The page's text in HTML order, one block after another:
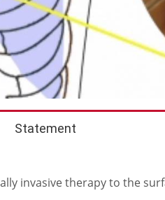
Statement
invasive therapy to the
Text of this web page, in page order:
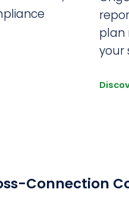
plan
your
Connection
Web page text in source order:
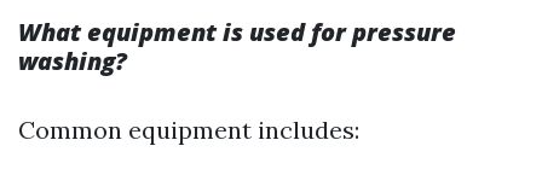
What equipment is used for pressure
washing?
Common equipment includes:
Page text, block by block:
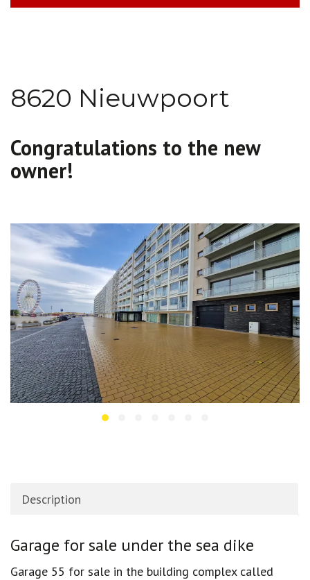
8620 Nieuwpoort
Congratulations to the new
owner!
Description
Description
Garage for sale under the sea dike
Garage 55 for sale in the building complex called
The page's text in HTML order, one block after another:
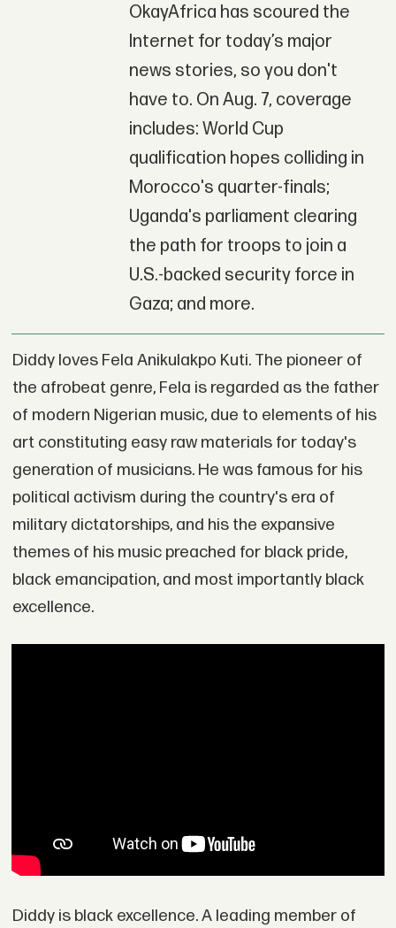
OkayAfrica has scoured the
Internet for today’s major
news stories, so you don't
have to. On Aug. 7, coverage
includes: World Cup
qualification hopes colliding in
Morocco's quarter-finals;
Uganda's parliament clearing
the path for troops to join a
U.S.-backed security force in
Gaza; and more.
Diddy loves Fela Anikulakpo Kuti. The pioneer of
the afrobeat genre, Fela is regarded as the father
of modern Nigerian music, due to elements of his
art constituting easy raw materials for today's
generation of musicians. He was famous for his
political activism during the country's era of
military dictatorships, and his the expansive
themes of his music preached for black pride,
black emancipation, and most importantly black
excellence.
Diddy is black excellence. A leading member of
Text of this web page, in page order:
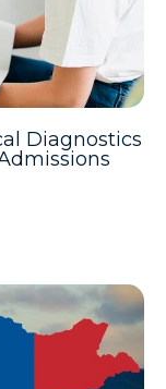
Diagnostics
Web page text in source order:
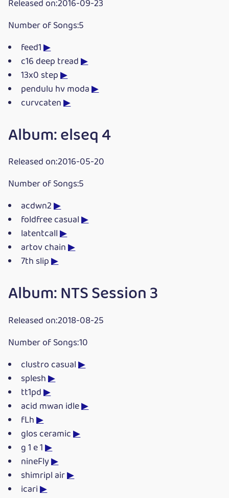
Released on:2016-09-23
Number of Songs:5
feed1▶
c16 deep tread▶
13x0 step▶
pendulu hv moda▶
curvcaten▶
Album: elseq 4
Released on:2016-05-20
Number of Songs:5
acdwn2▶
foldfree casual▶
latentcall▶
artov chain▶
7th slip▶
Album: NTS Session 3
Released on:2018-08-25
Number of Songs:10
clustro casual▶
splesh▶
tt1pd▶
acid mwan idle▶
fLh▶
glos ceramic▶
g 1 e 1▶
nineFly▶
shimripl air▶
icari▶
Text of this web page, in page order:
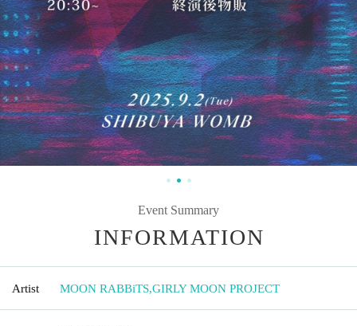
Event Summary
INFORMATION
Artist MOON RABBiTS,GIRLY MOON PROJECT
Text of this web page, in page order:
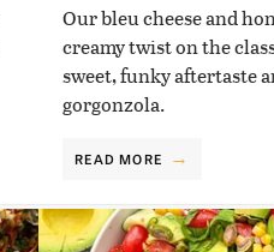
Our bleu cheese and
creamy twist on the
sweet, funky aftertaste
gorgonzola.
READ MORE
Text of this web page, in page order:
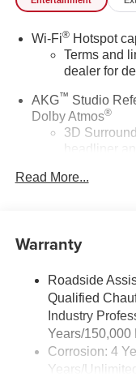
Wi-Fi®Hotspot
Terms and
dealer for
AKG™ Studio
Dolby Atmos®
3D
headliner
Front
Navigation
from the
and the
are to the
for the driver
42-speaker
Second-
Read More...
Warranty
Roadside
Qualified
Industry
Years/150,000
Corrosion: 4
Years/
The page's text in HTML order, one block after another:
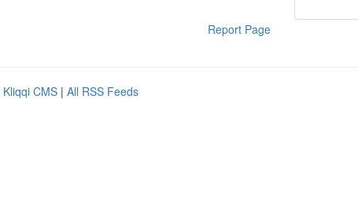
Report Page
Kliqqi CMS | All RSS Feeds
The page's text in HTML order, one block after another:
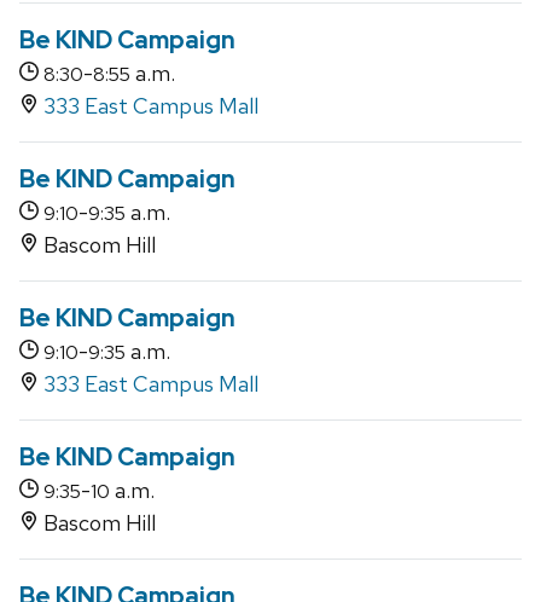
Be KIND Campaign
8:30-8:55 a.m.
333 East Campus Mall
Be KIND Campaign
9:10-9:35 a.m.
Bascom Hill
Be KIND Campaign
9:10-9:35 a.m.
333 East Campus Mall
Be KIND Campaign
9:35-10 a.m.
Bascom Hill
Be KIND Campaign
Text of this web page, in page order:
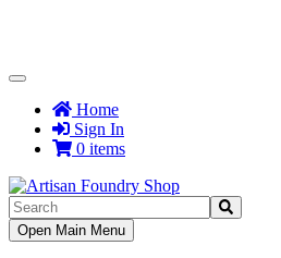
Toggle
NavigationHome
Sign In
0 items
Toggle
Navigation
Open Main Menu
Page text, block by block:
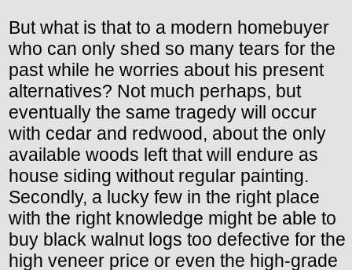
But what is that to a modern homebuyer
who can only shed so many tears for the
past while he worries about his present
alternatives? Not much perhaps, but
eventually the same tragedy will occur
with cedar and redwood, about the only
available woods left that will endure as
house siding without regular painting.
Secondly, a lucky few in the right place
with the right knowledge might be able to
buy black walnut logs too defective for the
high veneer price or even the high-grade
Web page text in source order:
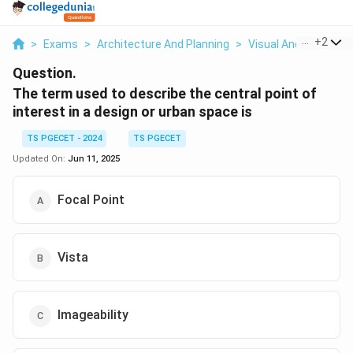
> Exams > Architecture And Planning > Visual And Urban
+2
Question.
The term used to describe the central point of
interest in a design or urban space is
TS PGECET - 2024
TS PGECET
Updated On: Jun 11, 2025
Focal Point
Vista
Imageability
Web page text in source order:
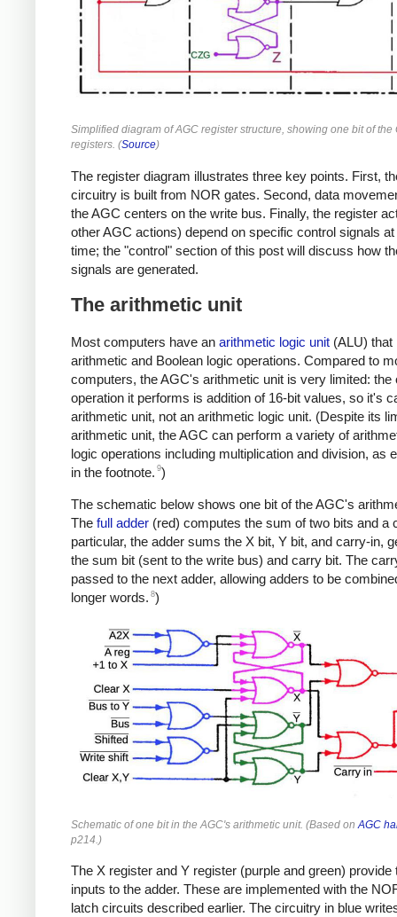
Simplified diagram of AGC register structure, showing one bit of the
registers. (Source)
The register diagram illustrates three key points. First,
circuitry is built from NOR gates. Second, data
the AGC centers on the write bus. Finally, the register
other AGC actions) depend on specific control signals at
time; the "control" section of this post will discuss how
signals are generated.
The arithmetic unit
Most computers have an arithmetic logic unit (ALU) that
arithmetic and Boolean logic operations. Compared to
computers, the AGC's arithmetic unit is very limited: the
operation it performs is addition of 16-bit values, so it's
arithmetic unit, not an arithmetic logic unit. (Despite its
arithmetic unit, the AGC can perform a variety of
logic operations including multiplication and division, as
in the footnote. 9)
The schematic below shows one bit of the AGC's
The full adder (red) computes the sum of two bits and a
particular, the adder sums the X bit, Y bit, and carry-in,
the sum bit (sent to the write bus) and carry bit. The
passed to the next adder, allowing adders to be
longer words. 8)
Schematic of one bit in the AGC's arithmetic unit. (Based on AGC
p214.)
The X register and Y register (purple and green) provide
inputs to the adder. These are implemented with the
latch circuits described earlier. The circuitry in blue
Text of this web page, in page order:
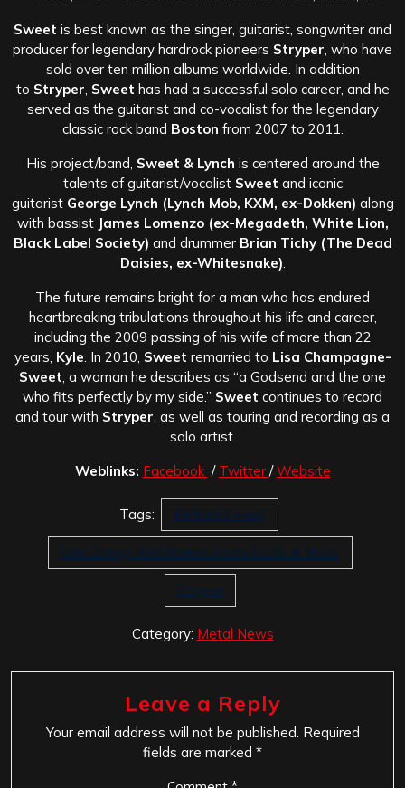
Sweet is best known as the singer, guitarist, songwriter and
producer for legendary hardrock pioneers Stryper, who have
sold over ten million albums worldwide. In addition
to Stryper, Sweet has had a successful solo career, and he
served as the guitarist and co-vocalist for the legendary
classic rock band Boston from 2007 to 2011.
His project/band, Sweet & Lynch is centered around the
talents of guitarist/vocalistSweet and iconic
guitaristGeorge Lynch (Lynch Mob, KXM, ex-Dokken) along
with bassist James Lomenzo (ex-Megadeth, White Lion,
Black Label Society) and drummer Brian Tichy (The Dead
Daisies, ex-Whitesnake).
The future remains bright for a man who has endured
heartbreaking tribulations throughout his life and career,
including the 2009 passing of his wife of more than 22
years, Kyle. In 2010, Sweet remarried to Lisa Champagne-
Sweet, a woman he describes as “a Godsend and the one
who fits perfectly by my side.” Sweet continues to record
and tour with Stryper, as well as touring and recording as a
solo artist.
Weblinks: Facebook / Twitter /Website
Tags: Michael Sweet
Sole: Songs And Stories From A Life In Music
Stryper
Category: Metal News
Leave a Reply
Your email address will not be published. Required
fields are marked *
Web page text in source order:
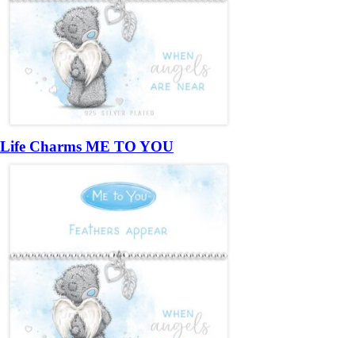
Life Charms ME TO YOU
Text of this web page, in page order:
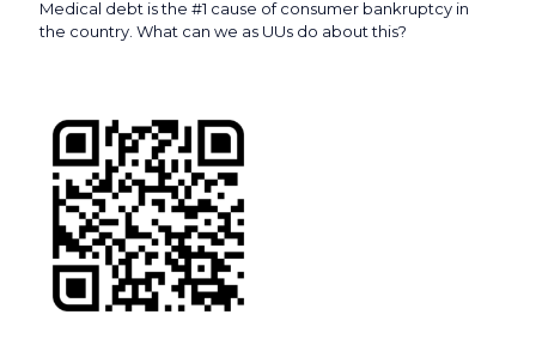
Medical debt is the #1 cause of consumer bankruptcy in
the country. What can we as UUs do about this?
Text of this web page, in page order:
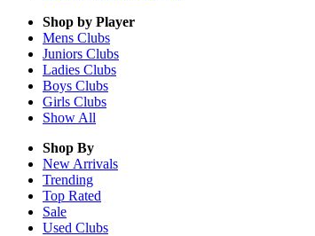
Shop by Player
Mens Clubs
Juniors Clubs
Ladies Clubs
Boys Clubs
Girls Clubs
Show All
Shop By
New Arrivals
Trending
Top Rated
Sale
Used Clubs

+-------+

WHAT YOU NEED TO DO — Print the material above once more, exactly. No pictures belong in it.

THE COMPLETED TASK —
The page's text in HTML order, one block after another:
Statement
invasive therapy to the
Text of this web page, in page order:
plan
your
Connection
Web page text in source order:
What equipment is used for pressure
washing?
Common equipment includes:
Page text, block by block:
8620 Nieuwpoort
Congratulations to the new
owner!
Description
Description
Garage for sale under the sea dike
Garage 55 for sale in the building complex called
The page's text in HTML order, one block after another:
OkayAfrica has scoured the
Internet for today’s major
news stories, so you don't
have to. On Aug. 7, coverage
includes: World Cup
qualification hopes colliding in
Morocco's quarter-finals;
Uganda's parliament clearing
the path for troops to join a
U.S.-backed security force in
Gaza; and more.
Diddy loves Fela Anikulakpo Kuti. The pioneer of
the afrobeat genre, Fela is regarded as the father
of modern Nigerian music, due to elements of his
art constituting easy raw materials for today's
generation of musicians. He was famous for his
political activism during the country's era of
military dictatorships, and his the expansive
themes of his music preached for black pride,
black emancipation, and most importantly black
excellence.
Diddy is black excellence. A leading member of
Text of this web page, in page order:
Diagnostics
Web page text in source order:
Released on:2016-09-23
Number of Songs:5
feed1▶
c16 deep tread▶
13x0 step▶
pendulu hv moda▶
curvcaten▶
Album: elseq 4
Released on:2016-05-20
Number of Songs:5
acdwn2▶
foldfree casual▶
latentcall▶
artov chain▶
7th slip▶
Album: NTS Session 3
Released on:2018-08-25
Number of Songs:10
clustro casual▶
splesh▶
tt1pd▶
acid mwan idle▶
fLh▶
glos ceramic▶
g 1 e 1▶
nineFly▶
shimripl air▶
icari▶
Text of this web page, in page order:
Event Summary
INFORMATION
Artist MOON RABBiTS,GIRLY MOON PROJECT
Text of this web page, in page order:
Our bleu cheese and
creamy twist on the
sweet, funky aftertaste
gorgonzola.
READ MORE
Text of this web page, in page order:
Wi-Fi®Hotspot
Terms and
dealer for
AKG™ Studio
Dolby Atmos®
3D
headliner
Front
Navigation
from the
and the
are to the
for the driver
42-speaker
Second-
Read More...
Warranty
Roadside
Qualified
Industry
Years/150,000
Corrosion: 4
Years/
The page's text in HTML order, one block after another:
Report Page
Kliqqi CMS | All RSS Feeds
The page's text in HTML order, one block after another:
Be KIND Campaign
8:30-8:55 a.m.
333 East Campus Mall
Be KIND Campaign
9:10-9:35 a.m.
Bascom Hill
Be KIND Campaign
9:10-9:35 a.m.
333 East Campus Mall
Be KIND Campaign
9:35-10 a.m.
Bascom Hill
Be KIND Campaign
Text of this web page, in page order:
Toggle
NavigationHome
Sign In
0 items
Toggle
Navigation
Open Main Menu
Page text, block by block:
But what is that to a modern homebuyer
who can only shed so many tears for the
past while he worries about his present
alternatives? Not much perhaps, but
eventually the same tragedy will occur
with cedar and redwood, about the only
available woods left that will endure as
house siding without regular painting.
Secondly, a lucky few in the right place
with the right knowledge might be able to
buy black walnut logs too defective for the
high veneer price or even the high-grade
Web page text in source order:
> Exams > Architecture And Planning > Visual And Urban
+2
Question.
The term used to describe the central point of
interest in a design or urban space is
TS PGECET - 2024
TS PGECET
Updated On: Jun 11, 2025
Focal Point
Vista
Imageability
Web page text in source order:
Simplified diagram of AGC register structure, showing one bit of the
registers. (Source)
The register diagram illustrates three key points. First,
circuitry is built from NOR gates. Second, data
the AGC centers on the write bus. Finally, the register
other AGC actions) depend on specific control signals at
time; the "control" section of this post will discuss how
signals are generated.
The arithmetic unit
Most computers have an arithmetic logic unit (ALU) that
arithmetic and Boolean logic operations. Compared to
computers, the AGC's arithmetic unit is very limited: the
operation it performs is addition of 16-bit values, so it's
arithmetic unit, not an arithmetic logic unit. (Despite its
arithmetic unit, the AGC can perform a variety of
logic operations including multiplication and division, as
in the footnote. 9)
The schematic below shows one bit of the AGC's
The full adder (red) computes the sum of two bits and a
particular, the adder sums the X bit, Y bit, and carry-in,
the sum bit (sent to the write bus) and carry bit. The
passed to the next adder, allowing adders to be
longer words. 8)
Schematic of one bit in the AGC's arithmetic unit. (Based on AGC
p214.)
The X register and Y register (purple and green) provide
inputs to the adder. These are implemented with the
latch circuits described earlier. The circuitry in blue
Text of this web page, in page order:
Sweet is best known as the singer, guitarist, songwriter and
producer for legendary hardrock pioneers Stryper, who have
sold over ten million albums worldwide. In addition
to Stryper, Sweet has had a successful solo career, and he
served as the guitarist and co-vocalist for the legendary
classic rock band Boston from 2007 to 2011.
His project/band, Sweet & Lynch is centered around the
talents of guitarist/vocalistSweet and iconic
guitaristGeorge Lynch (Lynch Mob, KXM, ex-Dokken) along
with bassist James Lomenzo (ex-Megadeth, White Lion,
Black Label Society) and drummer Brian Tichy (The Dead
Daisies, ex-Whitesnake).
The future remains bright for a man who has endured
heartbreaking tribulations throughout his life and career,
including the 2009 passing of his wife of more than 22
years, Kyle. In 2010, Sweet remarried to Lisa Champagne-
Sweet, a woman he describes as “a Godsend and the one
who fits perfectly by my side.” Sweet continues to record
and tour with Stryper, as well as touring and recording as a
solo artist.
Weblinks: Facebook / Twitter /Website
Tags: Michael Sweet
Sole: Songs And Stories From A Life In Music
Stryper
Category: Metal News
Leave a Reply
Your email address will not be published. Required
fields are marked *
Web page text in source order:
Life Charms ME TO YOU
Text of this web page, in page order:
Medical debt is the #1 cause of consumer bankruptcy in
the country. What can we as UUs do about this?
Text of this web page, in page order:
Shop by Player
Mens Clubs
Juniors Clubs
Ladies Clubs
Boys Clubs
Girls Clubs
Show All
Shop By
New Arrivals
Trending
Top Rated
Sale
Used Clubs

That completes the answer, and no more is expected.